Annotation and pipeline analyses
Paired-end reads were first subjected to a profiler removing A and T homopolymer runs within the forward and reverse reads, respectively. Pairs in which the length of both reads was greater than 25 bp were mapped to the human genome reference (UCSC hgl9) with Bowtie(Langmead et al. 2009) using default parameters. The reads were simultaneously mapped to the UCSC KnownGene database to identify putative exon-spanning reads or pairs. The union of mate pairs mapping uniquely to the genome and those mapping specifically to the KnownGene database were condensed to isoforms by 3’ alignment identity, filtered for false priming, and assigned gene identity and region (e.g. CDS, 3’ UTR) using UCSC KnownGene annotations. Cleavage and polyadenylation sites were defined as the median genome coordinate of all reads within a 20-base pair sliding window of an adjacent read. Defined sites were carried forward for analysis only if they were present in all libraries representing an individual cellular type or state. Intralibrary isoform representation was normalized to pseudocounts using the negative binomial method(Robinson et al. 2008).
qRT-PCR
Total RNA was respectively isolated from Jurkat T-cells at rest and 48hours after stimulation using TRIZOL (Invitrogen). RNA was digested with DNase I to remove contaminating genomic DNA. One microgram of total RNA was used to generate cDNA with the ImProm-II™ Reverse Transcription System (Promega) and real-time PCR was performed in triplicates in an Eppendorf Mastercycler. qRT-PCR was performed using a pair of primers (forward and reverse primers) designed for a selected gene. ΔΔCT method was used to calculate relative quantitation of qRT-PCR product on a 7500 Fast Real-Time PCR machine with SDS software (Applied Biosystems).
Simulations
To evaluate statistical properties of various approaches, we used the NB pseudorandom generator to create RNA isoform count datasets in 12 scenarios, each repeated three times for calculations of means and standard deviations.
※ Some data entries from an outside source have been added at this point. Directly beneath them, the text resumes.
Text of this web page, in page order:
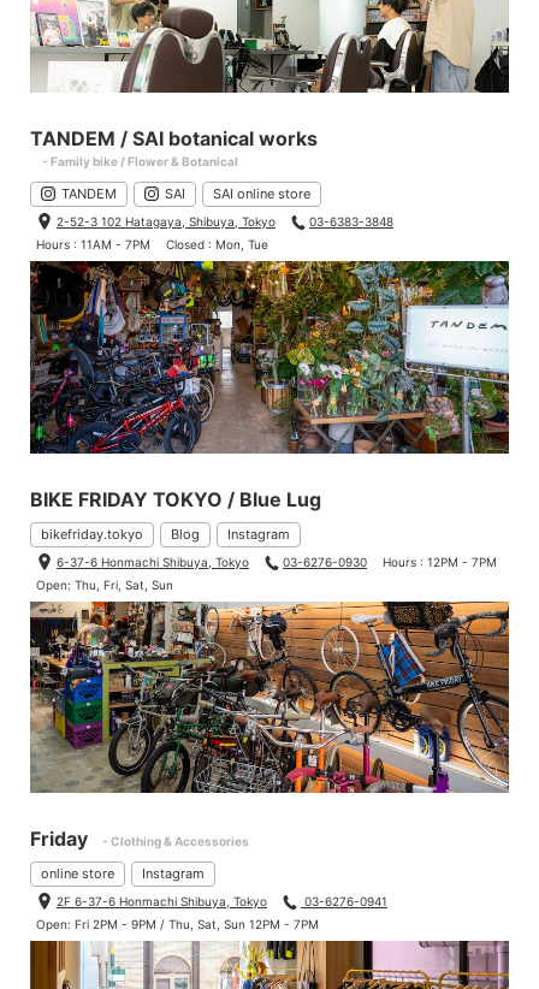
TANDEM / SAI botanical works
- Family bike / Flower & Botanical
TANDEM SAI SAI online store
2-52-3 102 Hatagaya, Shibuya, Tokyo
03-6383-3848
Hours : 11AM - 7PM
Closed : Mon, Tue
BIKE FRIDAY TOKYO / Blue Lug
bikefriday.tokyo Blog Instagram
6-37-6 Honmachi Shibuya, Tokyo 03-6276-0930
Hours : 12PM - 7PM
Open: Thu, Fri, Sat, Sun
Friday - Clothing & Accessories
online store Instagram
2F 6-37-6 Honmachi Shibuya, Tokyo
03-6276-0941
Open: Fri 2PM - 9PM / Thu, Sat, Sun 12PM - 7PM
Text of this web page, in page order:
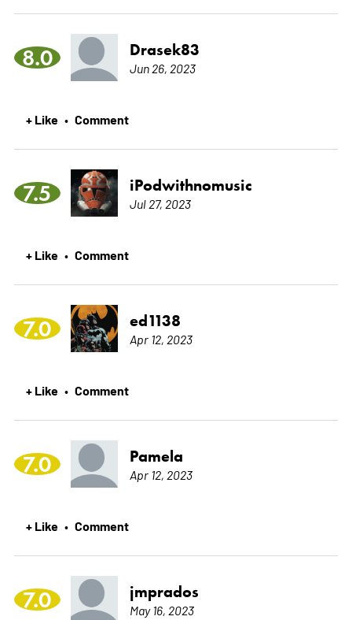
8.0 Drasek83
Jun 26, 2023
+ Like • Comment
7.5 iPodwithnomusic
Jul 27, 2023
+ Like • Comment
7.0 ed1138
Apr 12, 2023
+ Like • Comment
7.0 Pamela
Apr 12, 2023
+ Like • Comment
7.0 jmprados
May 16, 2023
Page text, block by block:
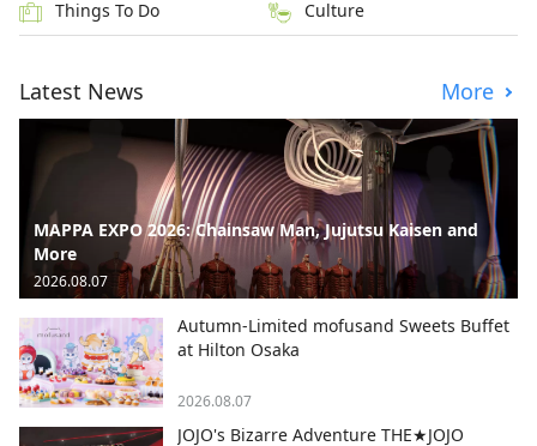
Things To Do Culture
Latest News More
MAPPA EXPO 2026: Chainsaw Man, Jujutsu Kaisen and
More
2026.08.07
Autumn-Limited mofusand Sweets Buffet
at Hilton Osaka
2026.08.07
JOJO's Bizarre Adventure THE★JOJO
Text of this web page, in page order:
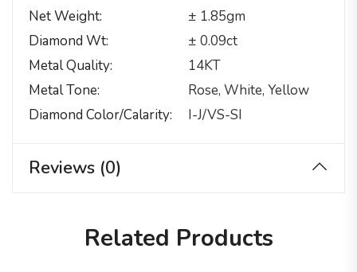
Net Weight
± 1.85gm
Diamond Wt
± 0.09ct
Metal Quality
14KT
Metal Tone
Rose, White, Yellow
Diamond Color/calarity
I-J/VS-SI
Reviews (0)
Related Products
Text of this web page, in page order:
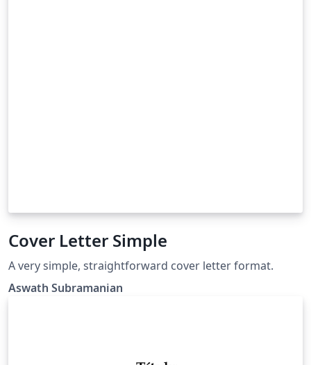
Cover Letter Simple
A very simple, straightforward cover letter format.
Aswath Subramanian
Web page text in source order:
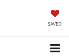
SAVED
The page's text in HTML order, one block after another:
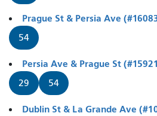
Prague St & Persia Ave
54
Persia Ave & Prague St
29 54
Dublin St & La Grande Ave
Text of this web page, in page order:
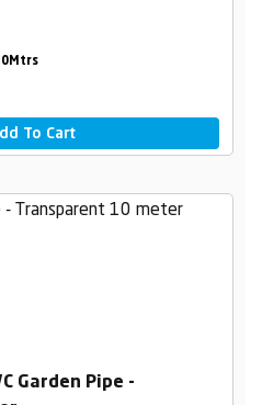
To Cart
Garden Pipe -
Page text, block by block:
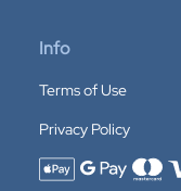
Info
Terms of Use
Privacy Policy
Accepted payment
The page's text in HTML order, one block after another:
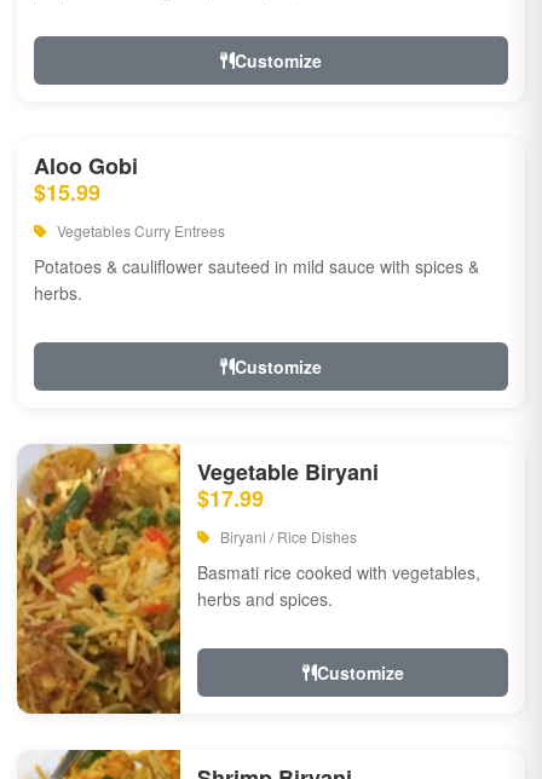
Customize
Aloo Gobi
$15.99
Vegetables Curry Entrees
Potatoes & cauliflower sauteed in mild sauce with spices &
herbs.
Customize
Vegetable Biryani
$17.99
Biryani / Rice Dishes
Basmati rice cooked with vegetables,
herbs and spices.
Customize
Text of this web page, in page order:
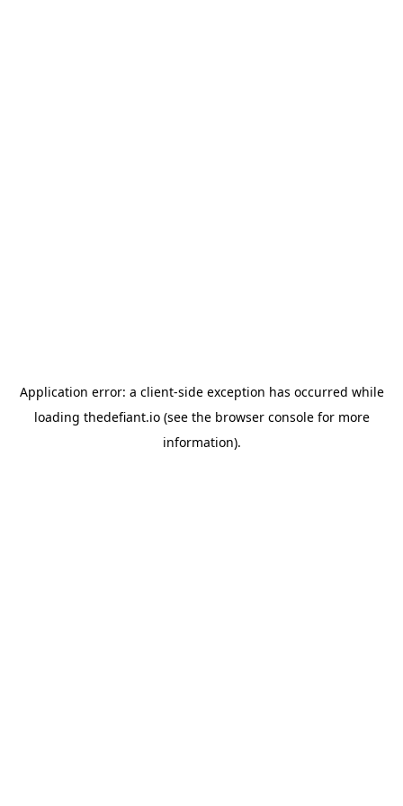
Application error: a client-side exception has occurred while
loading thedefiant.io(see the browser consolefor more
information).
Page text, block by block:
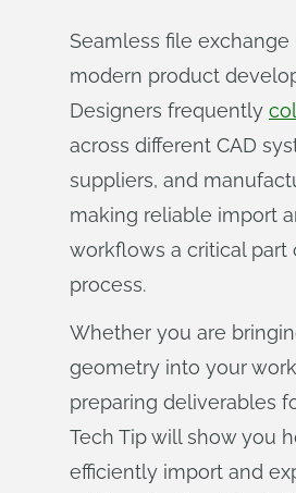
Seamless file exchange
modern product
Designers frequently
across different CAD
suppliers, and
making reliable import
workflows a critical part
process.
Whether you are
geometry into your
preparing deliverables
Tech Tip will show you
efficiently import and
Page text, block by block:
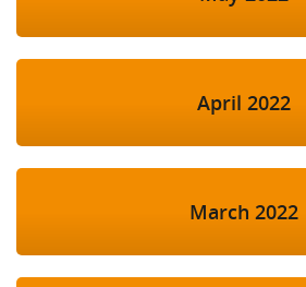
April 2022
March 2022
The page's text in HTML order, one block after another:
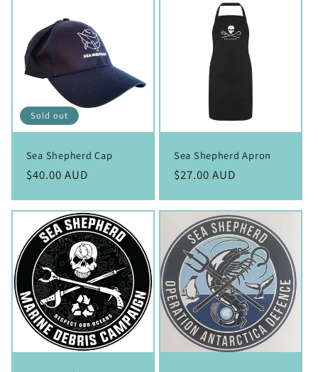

Our simulations were conducted on our Jurkat T-cell isoform data from which we took 18290 isoforms and 3 replicated libraries in each of two conditions (resting and stimulating states). We set two levels (A=100 and 300) of condition (or treatment) effect on differential transcription of isoforms and linearly assigned the effects τ = UA to differentially expressed isoforms where U is uniform variable (U ∈ (0,1]), two levels of proportions of differentially expressed isoforms: P =10 and 30%, two levels of artificial noise proportions: Q=10 and 30% and 2 levels of sample sizes: R=3 and 5 replicate libraries. Here artificial noise (also called technique or Poisson noise) indicates that the noise does not comes from experimental system error but come from techniques such as sequencing, mapping, annotation and pipline analysis, etc. In simulated data, isoforms with averaged count <5 were filtered, thus 18162 isoforms were available for analysis.
Software
A package for implementing mBeta t-test was written in Matlab and a program for generating simulation data was written in R. They are available for request.
Acknowledgement
We are indebted to Natee Kongchan for library preparation and Alexander Ruch and Jixin Deng for primary processing of our data sets. This work was funded by The Cancer Prevention and Research Institute of Texas (HIRP100475) and the National Cancer Institute (CA126752, CA131474).